*** Block opens ***
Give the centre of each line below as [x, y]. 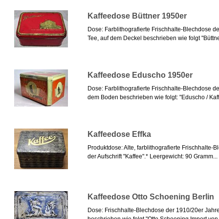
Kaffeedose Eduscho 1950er [140, 75]
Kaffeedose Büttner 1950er [137, 16]
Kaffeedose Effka [119, 134]
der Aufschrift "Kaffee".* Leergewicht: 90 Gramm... [152, 157]
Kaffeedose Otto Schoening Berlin [151, 197]
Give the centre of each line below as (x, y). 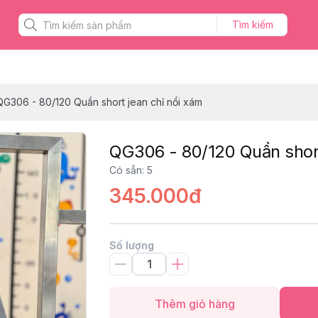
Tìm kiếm (252, 24)
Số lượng (132, 245)
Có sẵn (126, 170)
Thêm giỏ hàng (194, 304)
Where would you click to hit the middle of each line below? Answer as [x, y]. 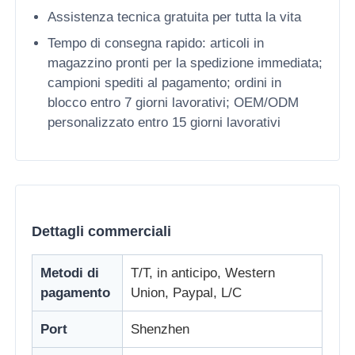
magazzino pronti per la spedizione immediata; [185, 63]
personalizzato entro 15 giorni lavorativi [164, 122]
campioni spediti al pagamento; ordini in [165, 82]
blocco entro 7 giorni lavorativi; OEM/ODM [174, 102]
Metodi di [70, 273]
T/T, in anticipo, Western [203, 273]
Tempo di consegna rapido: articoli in [156, 43]
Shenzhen [160, 329]
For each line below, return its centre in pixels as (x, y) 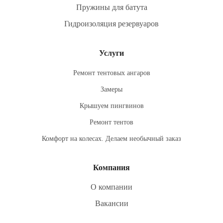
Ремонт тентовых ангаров (111, 73)
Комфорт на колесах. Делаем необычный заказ (111, 139)
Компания (111, 167)
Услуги (111, 53)
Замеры (111, 89)
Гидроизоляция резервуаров (111, 24)
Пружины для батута (111, 7)
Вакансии (111, 203)
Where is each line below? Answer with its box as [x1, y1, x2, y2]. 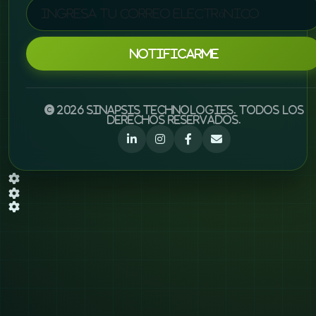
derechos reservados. [107, 115, 241, 125]
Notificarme [130, 48, 219, 59]
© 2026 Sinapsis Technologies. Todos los [44, 105, 304, 115]
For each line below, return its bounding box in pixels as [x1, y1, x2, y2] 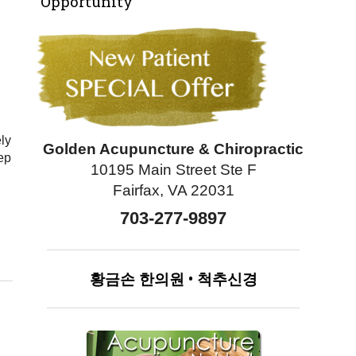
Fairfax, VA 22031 [112, 181, 234, 199]
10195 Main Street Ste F [90, 161, 257, 178]
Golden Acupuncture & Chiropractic [43, 140, 304, 157]
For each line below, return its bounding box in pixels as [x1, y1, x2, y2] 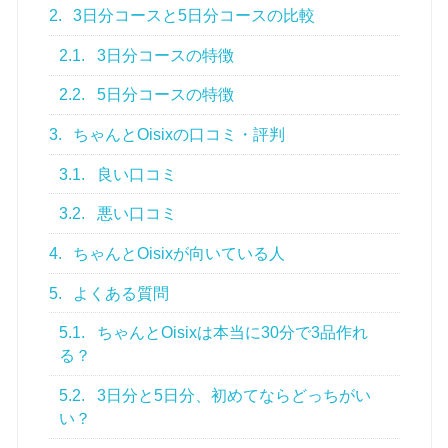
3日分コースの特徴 [93, 46, 235, 64]
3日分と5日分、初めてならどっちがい [93, 386, 372, 404]
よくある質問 [69, 284, 170, 302]
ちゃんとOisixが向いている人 [69, 244, 286, 262]
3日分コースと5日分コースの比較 [69, 7, 316, 25]
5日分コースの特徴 [93, 86, 235, 104]
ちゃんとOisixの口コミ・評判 [69, 126, 286, 144]
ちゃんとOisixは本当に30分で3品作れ [93, 324, 369, 342]
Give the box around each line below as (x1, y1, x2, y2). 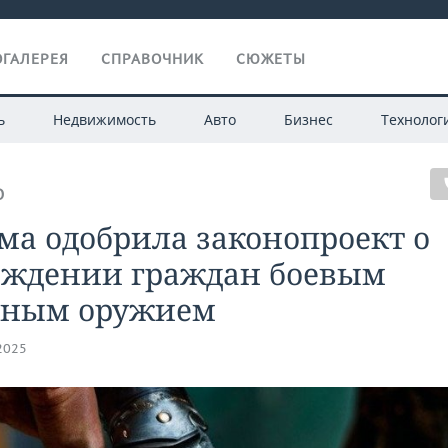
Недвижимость (52, 110, 156, 129)
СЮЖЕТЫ (236, 50, 306, 68)
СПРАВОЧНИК (101, 50, 204, 68)
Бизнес (283, 110, 333, 129)
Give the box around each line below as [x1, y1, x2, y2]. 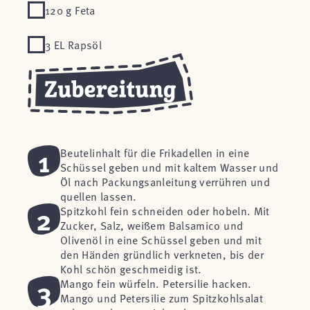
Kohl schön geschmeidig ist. [60, 261, 202, 276]
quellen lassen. [60, 188, 137, 203]
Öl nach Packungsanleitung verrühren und [60, 174, 271, 189]
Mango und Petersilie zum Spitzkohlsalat [60, 290, 264, 305]
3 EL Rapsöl [45, 37, 102, 52]
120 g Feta [45, 2, 95, 17]
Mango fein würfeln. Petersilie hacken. [60, 275, 252, 291]
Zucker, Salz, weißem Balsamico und [60, 217, 244, 232]
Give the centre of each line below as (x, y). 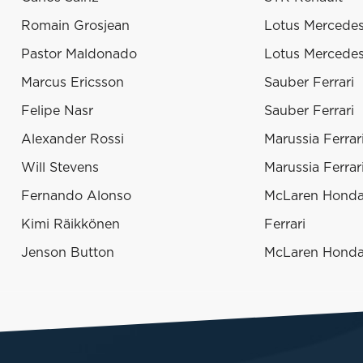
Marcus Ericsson (73, 83)
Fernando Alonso (76, 196)
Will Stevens (60, 168)
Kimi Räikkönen (70, 225)
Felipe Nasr (57, 111)
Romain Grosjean (75, 26)
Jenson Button (68, 253)
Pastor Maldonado (79, 55)
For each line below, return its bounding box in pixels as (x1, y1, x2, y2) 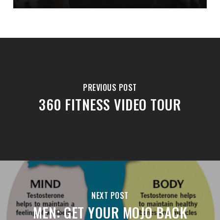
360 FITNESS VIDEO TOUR (39, 94, 181, 115)
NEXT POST (91, 190, 129, 202)
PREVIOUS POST (83, 82, 137, 94)
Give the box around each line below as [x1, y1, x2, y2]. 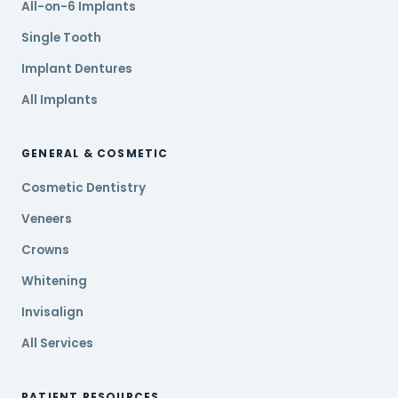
*** Block closes ***
• Problem requirements: Find the word "giorni" in the records, and report each line that has it.

• Task output:
personalizzato entro 15 giorni lavorativi [164, 122]
blocco entro 7 giorni lavorativi; OEM/ODM [174, 102]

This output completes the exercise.